The books were panicking.

“What’s happening?” I shouted, running after the Librarian with my blue skirt billowing after me. From the corner of my eye I saw Dennis’s ghostly outline as he dropped War and Peace and dove into the nearest wall. “What’s happening?”

The Librarian came to a stop and pointed at the top shelf.

A book flew down into her upraised hand, a hawk soaring to a falconer’s arm.

She threw it open, eyes glittering as she searched feverishly through the pages—I had no idea what she was looking for but I knew when she found it because she opened the book wide and flung it down on the floor.

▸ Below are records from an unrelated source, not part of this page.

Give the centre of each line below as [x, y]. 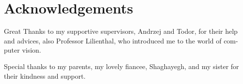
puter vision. [23, 50]
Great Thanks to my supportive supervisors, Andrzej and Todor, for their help [121, 31]
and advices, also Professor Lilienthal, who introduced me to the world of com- [121, 40]
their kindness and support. [45, 76]
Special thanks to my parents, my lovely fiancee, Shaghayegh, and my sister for [121, 66]
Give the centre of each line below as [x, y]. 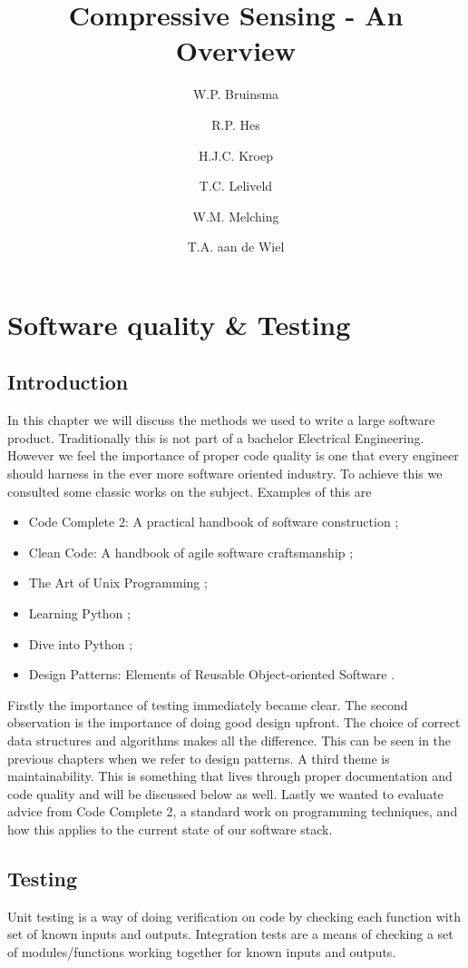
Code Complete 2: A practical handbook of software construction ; [214, 522]
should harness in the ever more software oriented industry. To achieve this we [225, 474]
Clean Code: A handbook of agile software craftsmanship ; [191, 552]
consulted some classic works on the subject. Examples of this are [190, 491]
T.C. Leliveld [236, 186]
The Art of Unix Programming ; [118, 583]
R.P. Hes [236, 124]
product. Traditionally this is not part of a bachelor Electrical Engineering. [216, 437]
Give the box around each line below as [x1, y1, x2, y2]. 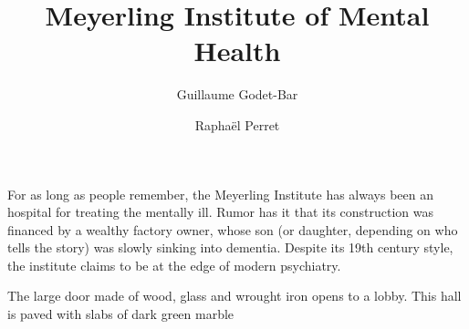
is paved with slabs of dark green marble [7, 304, 234, 324]
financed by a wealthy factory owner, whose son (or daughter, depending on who [7, 220, 458, 239]
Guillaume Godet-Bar [176, 85, 298, 104]
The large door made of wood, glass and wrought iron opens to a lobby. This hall [7, 286, 462, 305]
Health [193, 32, 281, 69]
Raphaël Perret [194, 115, 280, 134]
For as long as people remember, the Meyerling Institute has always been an [7, 184, 433, 203]
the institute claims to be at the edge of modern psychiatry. [7, 255, 341, 274]
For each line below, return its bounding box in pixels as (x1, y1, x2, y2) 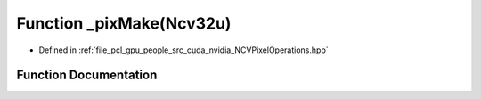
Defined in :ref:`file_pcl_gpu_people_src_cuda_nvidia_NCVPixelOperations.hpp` (38, 45, 329, 55)
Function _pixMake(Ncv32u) (16, 13, 232, 33)
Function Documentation (16, 68, 158, 83)
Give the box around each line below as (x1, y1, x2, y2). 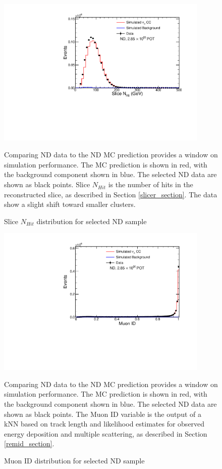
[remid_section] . (4, 438, 54, 449)
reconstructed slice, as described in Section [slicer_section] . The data (4, 189, 217, 199)
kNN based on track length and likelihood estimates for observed (4, 418, 205, 429)
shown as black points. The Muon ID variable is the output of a (4, 408, 201, 419)
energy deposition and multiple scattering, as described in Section (4, 428, 207, 439)
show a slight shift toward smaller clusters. (4, 199, 136, 209)
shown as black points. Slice (4, 179, 90, 190)
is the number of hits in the (108, 179, 193, 190)
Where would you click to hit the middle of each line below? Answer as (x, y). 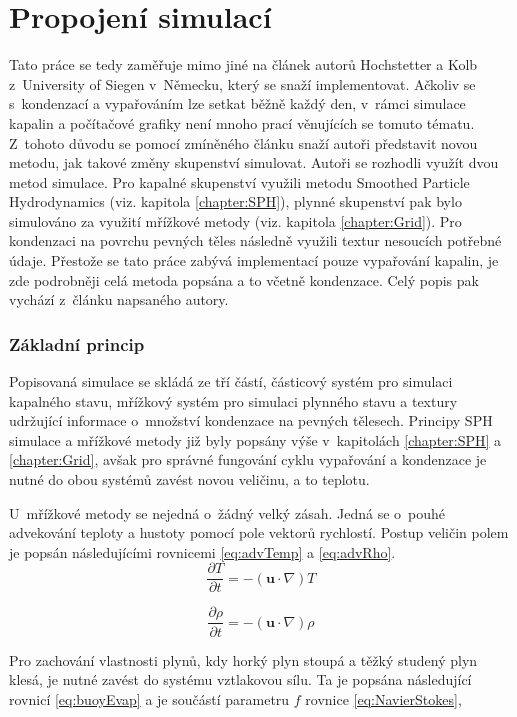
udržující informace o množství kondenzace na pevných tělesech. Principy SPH (251, 420)
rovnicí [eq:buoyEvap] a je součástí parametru (149, 698)
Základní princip (77, 343)
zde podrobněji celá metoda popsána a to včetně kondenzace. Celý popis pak (244, 279)
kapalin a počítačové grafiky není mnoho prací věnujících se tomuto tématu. (242, 122)
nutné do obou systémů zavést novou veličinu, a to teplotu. (189, 479)
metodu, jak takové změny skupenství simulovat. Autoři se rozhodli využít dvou (254, 162)
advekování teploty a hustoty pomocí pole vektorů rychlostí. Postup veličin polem (259, 532)
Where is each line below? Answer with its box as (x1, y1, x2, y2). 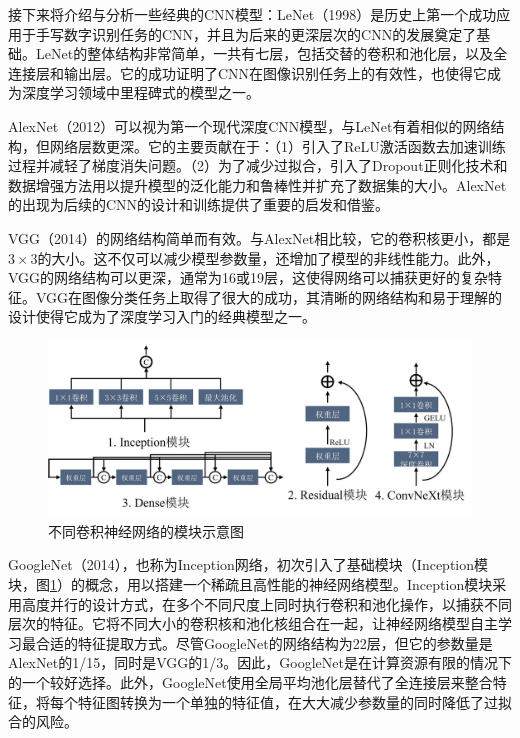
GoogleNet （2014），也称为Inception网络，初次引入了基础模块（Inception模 (8, 554, 489, 575)
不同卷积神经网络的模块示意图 (48, 520, 244, 541)
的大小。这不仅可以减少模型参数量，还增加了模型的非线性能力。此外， (37, 247, 500, 268)
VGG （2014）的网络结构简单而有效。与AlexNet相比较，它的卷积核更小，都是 (8, 227, 511, 248)
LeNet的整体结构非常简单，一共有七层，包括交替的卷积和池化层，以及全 (35, 43, 508, 64)
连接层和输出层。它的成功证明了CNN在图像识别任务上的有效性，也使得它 (8, 62, 488, 83)
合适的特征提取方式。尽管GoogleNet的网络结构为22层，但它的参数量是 (35, 632, 493, 653)
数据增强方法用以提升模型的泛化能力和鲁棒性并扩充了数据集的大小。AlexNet (8, 174, 507, 195)
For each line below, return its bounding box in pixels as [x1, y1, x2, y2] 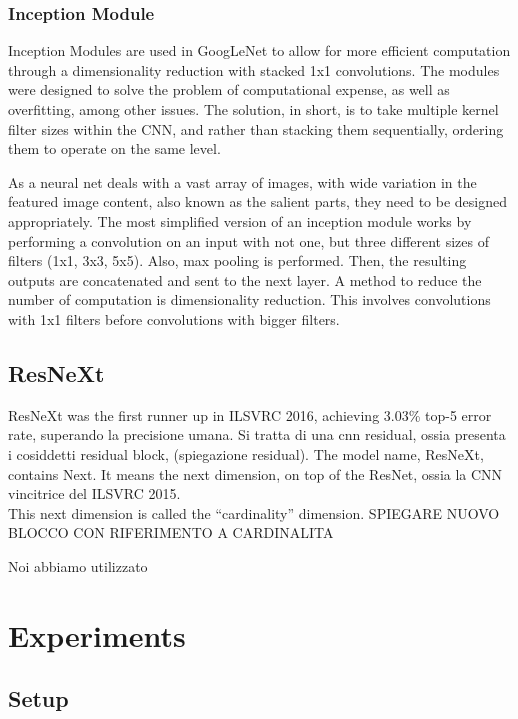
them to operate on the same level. [8, 138, 221, 159]
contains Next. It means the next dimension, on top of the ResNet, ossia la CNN [8, 463, 503, 484]
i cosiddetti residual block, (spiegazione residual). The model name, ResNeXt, [8, 443, 484, 464]
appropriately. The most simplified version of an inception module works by [8, 210, 472, 231]
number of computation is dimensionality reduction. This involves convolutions [8, 289, 491, 310]
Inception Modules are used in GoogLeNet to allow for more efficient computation [8, 40, 511, 61]
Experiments [8, 614, 186, 655]
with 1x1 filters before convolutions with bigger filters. [8, 308, 340, 329]
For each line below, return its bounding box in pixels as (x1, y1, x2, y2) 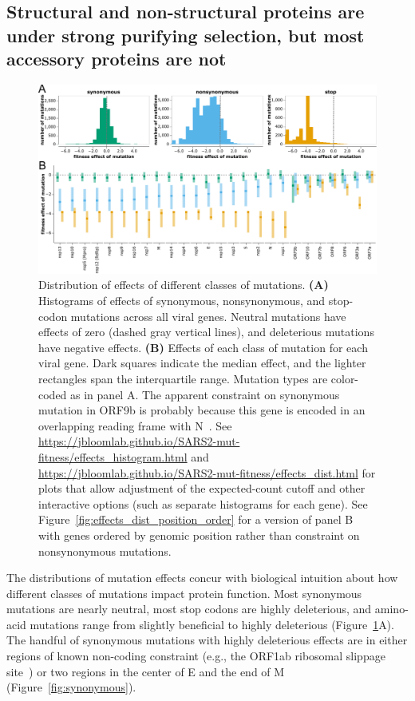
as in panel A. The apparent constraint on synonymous (70, 386, 340, 402)
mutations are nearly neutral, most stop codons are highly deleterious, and (6, 600, 372, 617)
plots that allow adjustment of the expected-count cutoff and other (38, 480, 366, 497)
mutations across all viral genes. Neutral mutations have (70, 307, 346, 324)
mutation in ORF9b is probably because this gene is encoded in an (38, 402, 366, 418)
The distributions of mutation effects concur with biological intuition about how (6, 569, 398, 586)
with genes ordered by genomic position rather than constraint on (38, 526, 360, 543)
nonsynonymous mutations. (38, 542, 172, 559)
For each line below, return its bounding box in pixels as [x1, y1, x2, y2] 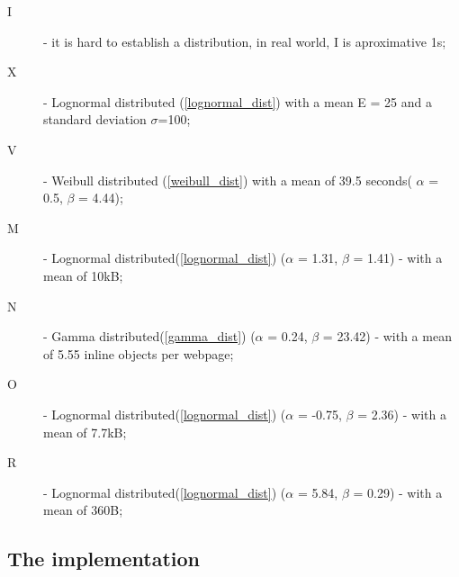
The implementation [7, 545, 200, 572]
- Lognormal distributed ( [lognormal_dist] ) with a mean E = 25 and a [43, 92, 432, 111]
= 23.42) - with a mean [322, 327, 452, 346]
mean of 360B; [43, 500, 123, 519]
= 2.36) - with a [357, 404, 446, 423]
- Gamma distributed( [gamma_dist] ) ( [43, 327, 256, 346]
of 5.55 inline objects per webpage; [43, 344, 234, 363]
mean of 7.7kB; [43, 422, 127, 441]
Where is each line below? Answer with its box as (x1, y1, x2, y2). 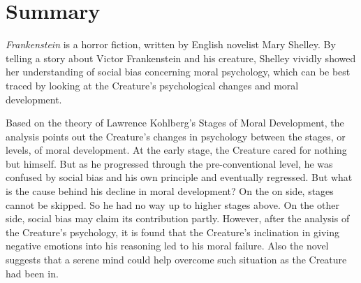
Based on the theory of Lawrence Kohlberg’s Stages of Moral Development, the (6, 115, 344, 130)
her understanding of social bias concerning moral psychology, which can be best (6, 64, 351, 79)
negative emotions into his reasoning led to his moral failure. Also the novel (6, 238, 329, 253)
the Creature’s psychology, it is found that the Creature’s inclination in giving (6, 224, 340, 239)
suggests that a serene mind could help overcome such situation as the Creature (6, 252, 347, 267)
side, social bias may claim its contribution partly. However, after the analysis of (6, 211, 350, 226)
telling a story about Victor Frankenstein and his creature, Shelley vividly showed (6, 50, 356, 65)
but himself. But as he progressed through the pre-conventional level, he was (6, 156, 333, 170)

Another moment to tap something into her tablet, and the books on the shelves were nearly screaming now—I saw two or three take off toward the ceiling, crashing into the corners in blind panic.

“Please,” I begged, heart slamming up into my throat, “please just tell me—”

The Librarian snapped the tablet’s green cover shut, looking up at the endless shelves around us.

“I’m sorry, my lovelies,” she said to the books.

“You know this is the only way. You’ll be safe till I get back—” And then—I yelped at the sacrilege of it—she stepped forward, straight onto the open book lying on the floor.

Only she wasn’t stepping on it. She was stepping into it.

And as soon as I saw her fall through, I grabbed her elbow and brought myself tumbling along for the ride.